Feuvre is French for smith.

Early records

The name first appears in a Close Letter of 1229, which mentions Ricardus Faber of Faldouet, St Martin. In the Assize Roll of 1309 several Le Feuvres are mentioned.

Clement, Drouet, Guillaume, Jo, Johan, Philippe and Richard are found in the Jersey Chantry Certificate of 1550.

As most Jersey districts had their own smiths, the surname has long been widespread within the Island. Research conducted recently, within 16th century Island Court records, revealed Le Feuvre families in St Ouen, St Peter, St Martin and Grouville, all of which appear to have been quite separate families, unrelated one to another.

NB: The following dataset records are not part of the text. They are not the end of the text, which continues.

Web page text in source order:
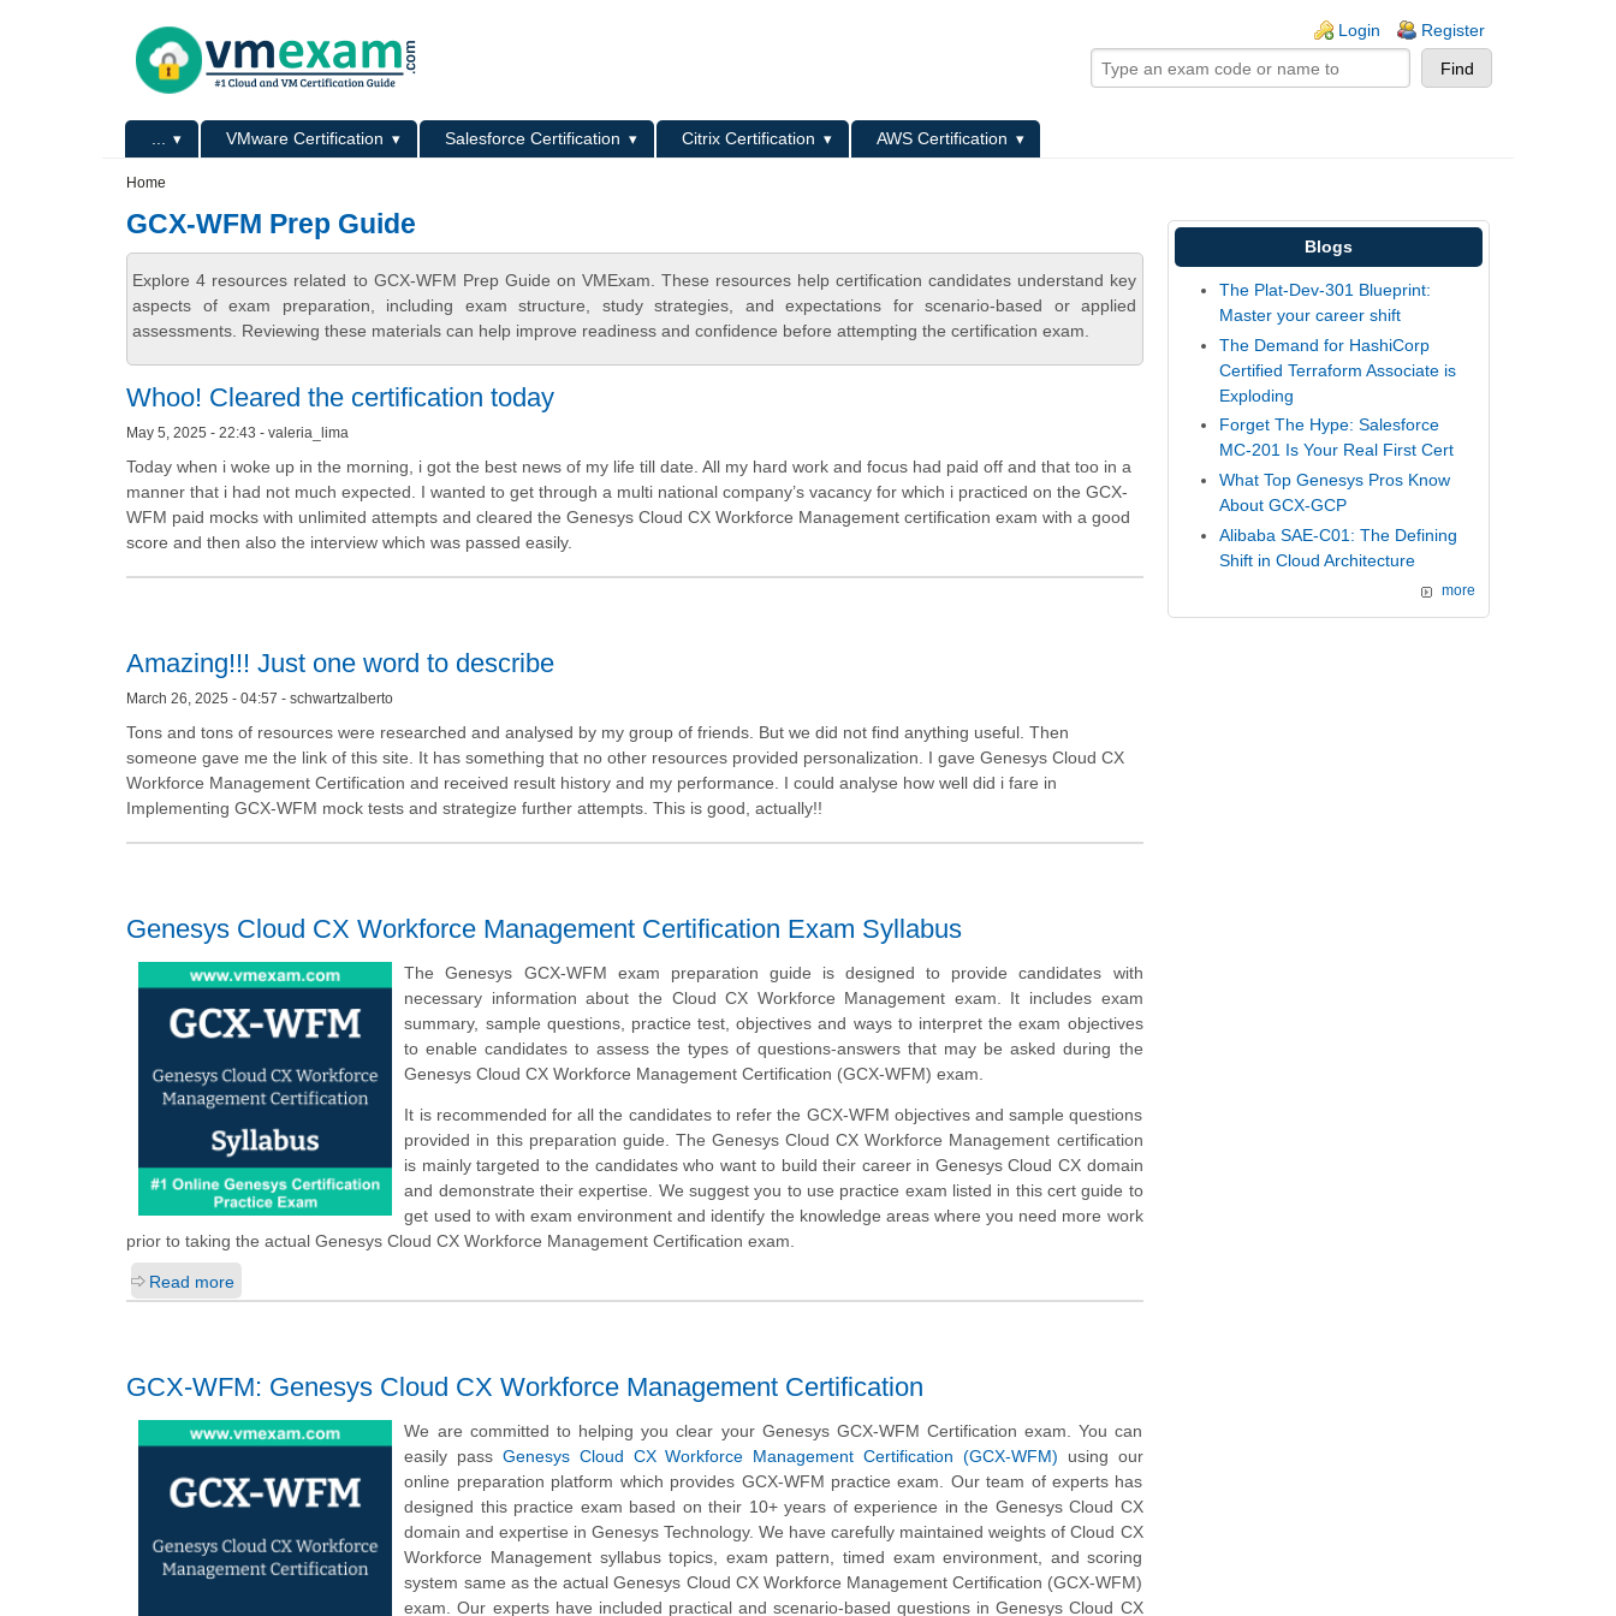
Login Register
Primary menu VMware Certification Salesforce Certification Citrix Certification
AWS Certification
Home
GCX-WFM Prep Guide
Explore 4 resources related to GCX-WFM Prep Guide on VMExam. These resources help certification candidates understand key
aspects of exam preparation, including exam structure, study strategies, and expectations for scenario-based or applied
assessments. Reviewing these materials can help improve readiness and confidence before attempting the certification exam.
Whoo! Cleared the certification today
May 5, 2025 - 22:43 - valeria_lima
Today when i woke up in the morning, i got the best news of my life till date. All my hard work and focus had paid off and that too in a
manner that i had not much expected. I wanted to get through a multi national company’s vacancy for which i practiced on the GCX-
WFM paid mocks with unlimited attempts and cleared the Genesys Cloud CX Workforce Management certification exam with a good
score and then also the interview which was passed easily.
Amazing!!! Just one word to describe
March 26, 2025 - 04:57 - schwartzalberto
Tons and tons of resources were researched and analysed by my group of friends. But we did not find anything useful. Then
someone gave me the link of this site. It has something that no other resources provided personalization. I gave Genesys Cloud CX
Workforce Management Certification and received result history and my performance. I could analyse how well did i fare in
Implementing GCX-WFM mock tests and strategize further attempts. This is good, actually!!
Genesys Cloud CX Workforce Management Certification Exam Syllabus
The Genesys GCX-WFM exam preparation guide is designed to provide candidates with
necessary information about the Cloud CX Workforce Management exam. It includes exam
summary, sample questions, practice test, objectives and ways to interpret the exam objectives
to enable candidates to assess the types of questions-answers that may be asked during the
Genesys Cloud CX Workforce Management Certification (GCX-WFM) exam.
It is recommended for all the candidates to refer the GCX-WFM objectives and sample questions
provided in this preparation guide. The Genesys Cloud CX Workforce Management certification
is mainly targeted to the candidates who want to build their career in Genesys Cloud CX domain
and demonstrate their expertise. We suggest you to use practice exam listed in this cert guide to
get used to with exam environment and identify the knowledge areas where you need more work
prior to taking the actual Genesys Cloud CX Workforce Management Certification exam.
Read more
GCX-WFM: Genesys Cloud CX Workforce Management Certification
We are committed to helping you clear your Genesys GCX-WFM Certification exam. You can
easily pass Genesys Cloud CX Workforce Management Certification (GCX-WFM) using our
online preparation platform which provides GCX-WFM practice exam. Our team of experts has
designed this practice exam based on their 10+ years of experience in the Genesys Cloud CX
domain and expertise in Genesys Technology. We have carefully maintained weights of Cloud CX
Workforce Management syllabus topics, exam pattern, timed exam environment, and scoring
system same as the actual Genesys Cloud CX Workforce Management Certification (GCX-WFM)
exam. Our experts have included practical and scenario-based questions in Genesys Cloud CX
Blogs
The Plat-Dev-301 Blueprint:
Master your career shift
The Demand for HashiCorp
Certified Terraform Associate is
Exploding
Forget The Hype: Salesforce
MC-201 Is Your Real First Cert
What Top Genesys Pros Know
About GCX-GCP
Alibaba SAE-C01: The Defining
Shift in Cloud Architecture
more

Furthermore, another line was added in Jersey by a former Guernsey Jurat, Michel Le Febvre, who had settled in Jersey on becoming Seigneur of a large part of the divided Vinchelez fiefs, in St Ouen, where there was already an indigenous Jersey Le Feuvre family, that of Millais. G.F.B. de Gruchy writes that he "became Seigneur..in or a little before 1382, probably in right of his wife, who was possibly the heiress of Jacquet Hascoul (qv: Hacquoil). His son Michel was a Jurat, 1405/1418, as was his son, or perhaps grandson, Michel, in 1448. After the death of the last of these...Michels, his three daughters divided his estates in 1479. Long litigation resulted..."

The descendants of this Guernsey family favoured the spelling Le Febvre. De Gruchy, in his manuscript notes on the subject of that family wrote: "Of a junior branch of this family was John Le Febvre, anglicised Le Fawer and Favour, Mayor of Southampton, 1514. Another junior branch, descended from the Lemprieres of St Jean la Hougue Boëte, acquired that fief in 1603 and it remained in the hands of their descendants in the female line until the middle of the 19th century."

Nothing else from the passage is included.